HeadlinesBriefing favicon HeadlinesBriefing.com

Cheap 32GB VRAM Hack: A £200 Tesla V100 Powers LLMs

Hacker News •
×

A hobbyist paired a 16GB Tesla V100 SXM2 with an RTX 4080, creating 32GB of VRAM for under £200. The V100’s 900 GB/s HBM2 bus outpaces newer consumer cards, enabling a 27‑billion‑parameter model to run at 32 tokens per second.

The V100, bought for about £150 on eBay, lacks a PCIe slot and uses an SXM2‑to‑PCIe adapter that costs £50. The adapter lets the card sit beside the RTX 4080, and a simple fan‑control tweak trims noise from 82 dB to a quiet 10 % PWM setting.

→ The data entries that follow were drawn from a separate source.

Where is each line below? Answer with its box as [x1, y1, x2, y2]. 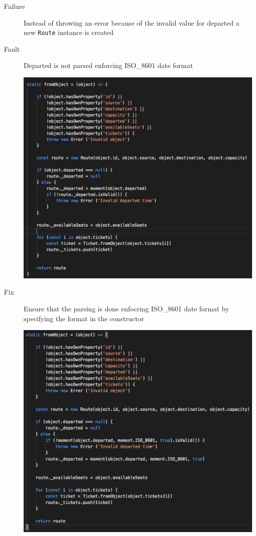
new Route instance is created [24, 27, 114, 37]
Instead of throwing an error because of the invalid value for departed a [24, 17, 239, 28]
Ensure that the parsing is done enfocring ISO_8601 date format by [24, 303, 229, 313]
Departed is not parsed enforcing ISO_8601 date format [24, 60, 193, 70]
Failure [4, 1, 25, 11]
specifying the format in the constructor [24, 313, 144, 323]
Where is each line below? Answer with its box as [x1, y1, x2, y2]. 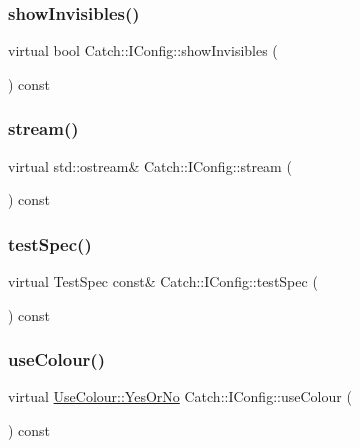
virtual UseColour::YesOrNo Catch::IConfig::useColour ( [8, 386, 352, 407]
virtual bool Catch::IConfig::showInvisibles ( [8, 40, 278, 61]
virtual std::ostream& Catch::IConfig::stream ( [8, 155, 292, 176]
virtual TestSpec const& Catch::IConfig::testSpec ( [8, 271, 318, 292]
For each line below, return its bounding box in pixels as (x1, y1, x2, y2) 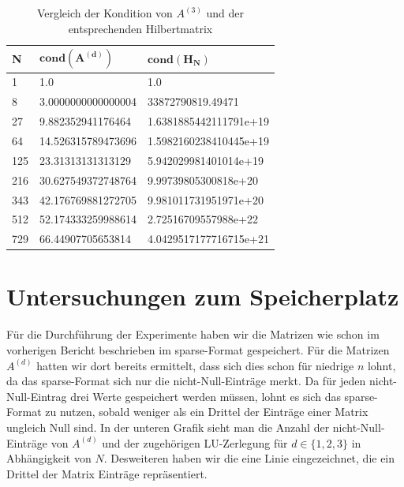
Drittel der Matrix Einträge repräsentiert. (6, 465, 208, 481)
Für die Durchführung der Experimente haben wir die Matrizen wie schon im (6, 326, 380, 343)
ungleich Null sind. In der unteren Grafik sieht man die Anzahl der (6, 418, 330, 435)
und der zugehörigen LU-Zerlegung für (102, 434, 288, 451)
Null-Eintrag (6, 388, 67, 404)
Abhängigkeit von (6, 450, 92, 466)
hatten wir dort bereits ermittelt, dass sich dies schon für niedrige (36, 357, 354, 373)
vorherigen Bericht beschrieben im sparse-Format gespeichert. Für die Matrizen (6, 342, 390, 358)
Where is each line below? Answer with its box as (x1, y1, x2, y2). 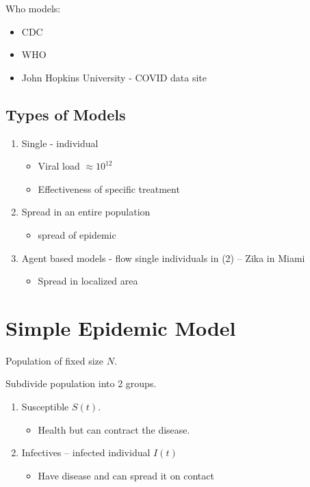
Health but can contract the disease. (38, 422, 190, 436)
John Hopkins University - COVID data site (21, 70, 207, 84)
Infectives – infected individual (21, 445, 151, 460)
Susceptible (21, 399, 69, 414)
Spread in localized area (38, 274, 138, 288)
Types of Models (5, 103, 126, 124)
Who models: (5, 1, 61, 15)
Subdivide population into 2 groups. (5, 376, 157, 391)
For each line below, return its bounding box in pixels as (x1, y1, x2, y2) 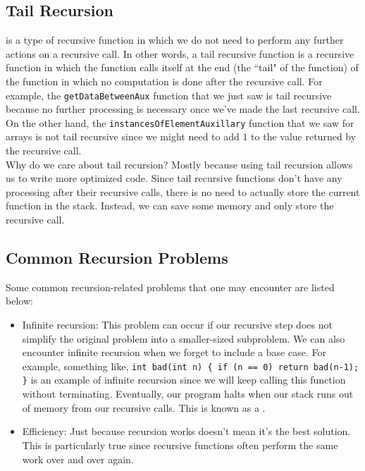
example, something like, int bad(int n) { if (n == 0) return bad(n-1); (22, 358, 359, 373)
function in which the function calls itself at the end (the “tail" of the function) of (6, 60, 359, 75)
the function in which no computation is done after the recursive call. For (6, 73, 323, 88)
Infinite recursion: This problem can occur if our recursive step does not (22, 317, 333, 332)
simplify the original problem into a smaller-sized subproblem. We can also (22, 331, 345, 345)
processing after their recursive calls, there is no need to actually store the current (6, 184, 360, 199)
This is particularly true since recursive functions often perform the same (22, 437, 338, 452)
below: (6, 293, 33, 308)
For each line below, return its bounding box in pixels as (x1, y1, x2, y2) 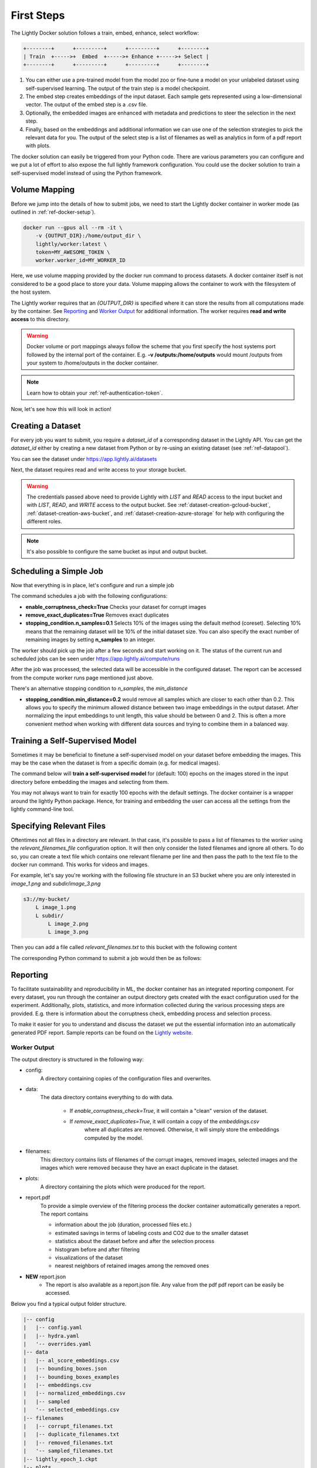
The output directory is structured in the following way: (11, 1056, 144, 1063)
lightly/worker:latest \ (35, 241, 107, 247)
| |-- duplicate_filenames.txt (23, 1431, 120, 1438)
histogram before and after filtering (55, 1245, 140, 1253)
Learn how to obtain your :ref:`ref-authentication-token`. (26, 389, 163, 396)
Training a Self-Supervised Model (11, 736, 137, 746)
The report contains (40, 1210, 88, 1217)
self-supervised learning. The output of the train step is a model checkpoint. (25, 85, 210, 92)
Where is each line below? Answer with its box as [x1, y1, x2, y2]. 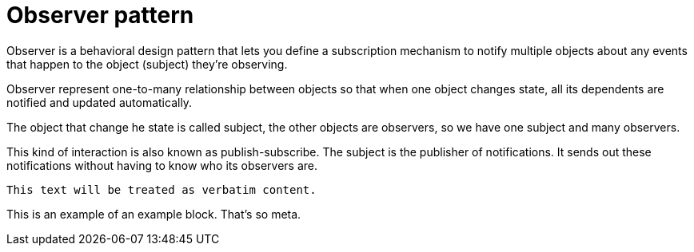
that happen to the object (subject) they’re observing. [6, 57, 288, 71]
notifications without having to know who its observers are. [6, 158, 318, 172]
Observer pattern [6, 2, 194, 29]
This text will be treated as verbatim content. [6, 183, 317, 196]
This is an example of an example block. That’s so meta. [6, 207, 301, 221]
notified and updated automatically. [6, 95, 193, 109]
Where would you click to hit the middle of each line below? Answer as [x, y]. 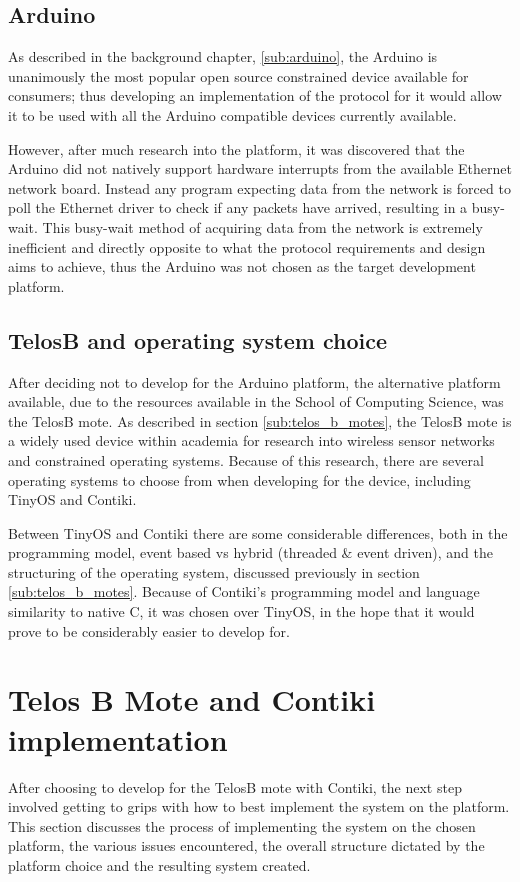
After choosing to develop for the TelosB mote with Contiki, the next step [235, 786]
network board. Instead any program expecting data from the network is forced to [259, 187]
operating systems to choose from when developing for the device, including [239, 479]
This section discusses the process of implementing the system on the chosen [242, 825]
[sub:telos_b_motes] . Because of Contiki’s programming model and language [244, 591]
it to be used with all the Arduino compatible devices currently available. [232, 114]
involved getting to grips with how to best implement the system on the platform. [259, 806]
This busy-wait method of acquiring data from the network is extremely [262, 226]
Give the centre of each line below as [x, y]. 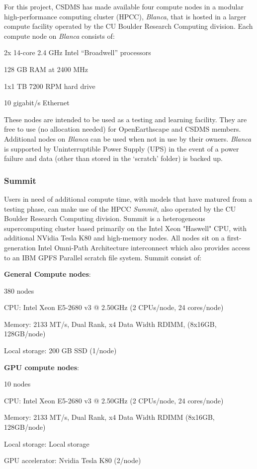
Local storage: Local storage [47, 443]
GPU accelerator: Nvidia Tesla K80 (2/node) [73, 460]
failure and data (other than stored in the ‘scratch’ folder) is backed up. [113, 158]
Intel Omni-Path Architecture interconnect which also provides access [144, 247]
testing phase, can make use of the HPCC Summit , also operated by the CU [120, 208]
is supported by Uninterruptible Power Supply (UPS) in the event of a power [122, 148]
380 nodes [19, 290]
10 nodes [17, 384]
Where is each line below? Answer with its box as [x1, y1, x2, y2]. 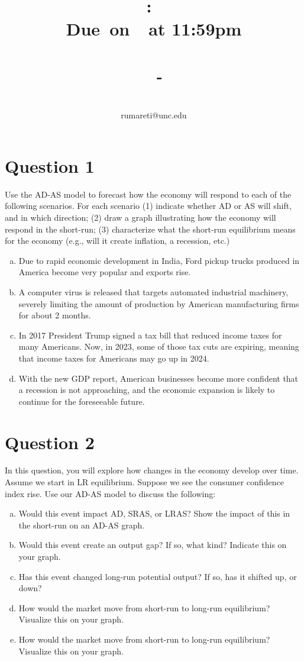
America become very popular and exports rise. [18, 266, 191, 278]
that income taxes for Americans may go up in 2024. [18, 352, 209, 364]
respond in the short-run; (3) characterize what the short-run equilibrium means [5, 223, 296, 235]
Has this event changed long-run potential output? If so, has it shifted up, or [18, 570, 297, 582]
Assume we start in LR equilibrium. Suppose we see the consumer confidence [5, 476, 284, 488]
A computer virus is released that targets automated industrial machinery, [18, 285, 289, 298]
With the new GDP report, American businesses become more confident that [18, 372, 299, 384]
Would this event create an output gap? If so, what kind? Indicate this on [18, 539, 287, 551]
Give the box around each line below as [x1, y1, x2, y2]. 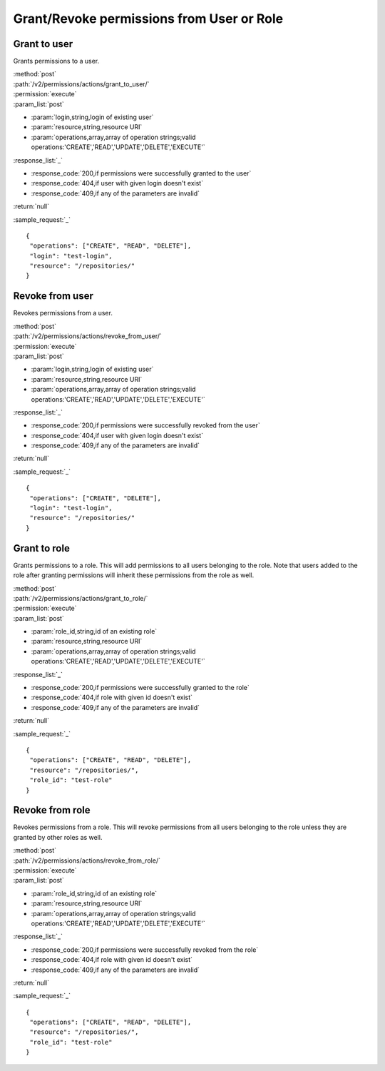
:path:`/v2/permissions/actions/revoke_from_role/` [13, 856, 160, 865]
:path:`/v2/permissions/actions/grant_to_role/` [13, 594, 148, 602]
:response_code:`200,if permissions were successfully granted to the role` [31, 684, 250, 692]
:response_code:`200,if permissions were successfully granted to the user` [31, 168, 252, 178]
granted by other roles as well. [13, 833, 103, 841]
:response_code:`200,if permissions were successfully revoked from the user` [31, 421, 260, 430]
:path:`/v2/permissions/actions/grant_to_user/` [13, 79, 150, 88]
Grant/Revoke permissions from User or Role [13, 11, 284, 26]
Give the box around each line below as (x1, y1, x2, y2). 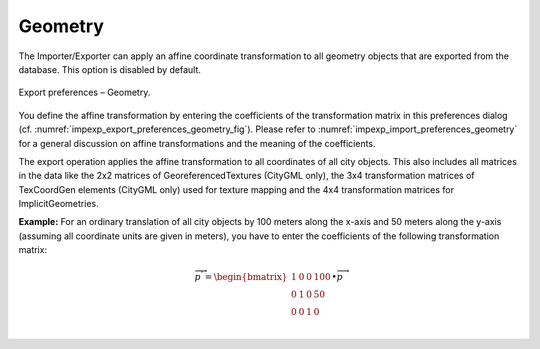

Llama.cpp splits the model across both GPUs, trading a single‑card performance hit for a ten‑fold price reduction compared to a 32GB consumer GPU. The setup confirms that older data‑center GPUs still beat current Macs in memory bandwidth, offering a low‑cost path for local LLM inference.

The final build runs on NixOS with a legacy driver and CUDA 12.2, proving the hardware works without exotic software. The system delivers practical, affordable LLM inference for enthusiasts.